(1.) THE respondent obtained a simple money decree against the appellant, and the decree was transferred to the Collector for execution in accordance with the provisions of schedule 3, Civil P.C. Execution was stayed as there were proceedings before the Debt Conciliation Board where the parties came to an agreement that the amount payable should be reduced to Rs. 1575 and that the judgment-debtor should transfer one acre to the decree-holder in lieu of Rs. 75 and pay the remaining RS. 1500 by 25 annual instalments of Rs. 60 each that agreement was never carried out owing to the failure of the judgment-debtor to deposit the registration charges before the Board. It is alleged that on 16th May 1939 the parties came to a second agreement out of Court under which the decree-holder agreed to take a half share of a certain field in full satisfaction of his decretal claim and was placed in possession of this land though no sale deed was executed. It appears that a receipt to this effect was executed by a reputed agent of the decree-holder and that the judgment-debtor produced this receipt before the Collector who dismissed the case as fully satisfied on 6th July 1939 and informed the civil Court to that effect. On 20th July 1939, an entry was made in the register of civil suits showing the decree as fully satisfied by private arrangement.
(2.) ON 18th June 1941 the decree-holder applied to execute the decree, and the question is whether execution is barred by the previous agreement. Under Order 21, Rule 2 a payment or adjustment of a decree must be certified by the decree-holder to the Court whose duty it is to execute a decree, and the judgment-debtor may also inform the Court of such payment or adjustment. Sub-rule (3) provides that a payment or adjustment which has not been certified or recorded, as aforesaid shall not be recognized by any Court executing the decree. In view of the plain words of Sub-rule (3) it seems to me that the only question that now arises for decision is whether the adjustment of the decree has been recorded by the Court whose duty it was to execute the decree. Admittedly the adjustment was never certified j by the decree-holder; the judgment-debtor in formed the Collector and the Collector informed the civil Court. It was held in Muhammad Said Khan v. Payag Sahu (94) 16 All. 228 that an application for certifying payment or adjustment was properly made to the Collector. That decision has been disapproved in Shankar Atmaram v. Keshav Govind A.I.R. 1936 Bom. 227 and Raghoji v. Vithoba . In those cases and also in Narasppa Naik v. Emperor A.I.R. 1935 Bom. 158 it has been held that the Collector is not a Court and has no power to record the adjustment of the decree. In Abdul Shakur v. Muhammad Matin A.I.R. 1924 All. 307 again it was held that the Collector is not a Court. Apart from the decision in Muhammad Said Khan v. Payag Sahu (94) 16 All. 228 where it was not specifically held that the Collector is a Court, it has, I think, almost invariably been held the Collector is not a Court. It therefore follows that the Collector cannot record an adjustment under Order 21, Rule 2.

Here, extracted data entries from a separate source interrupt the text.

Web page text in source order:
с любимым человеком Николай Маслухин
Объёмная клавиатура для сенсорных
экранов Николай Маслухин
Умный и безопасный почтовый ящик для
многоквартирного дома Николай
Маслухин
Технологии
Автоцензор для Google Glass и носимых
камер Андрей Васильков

(3.) I , therefore, agree with the lower Courts that the adjustment has not been certified or recorded and therefore cannot be recognized by the Court executing the decree. That is the only point that arises at this stage. The judgment-debtor may have other remedies open to him but he cannot dispute the executing Court's power to execute the decree. The appeal is dismissed with costs. Counsel's fee Rs. 20.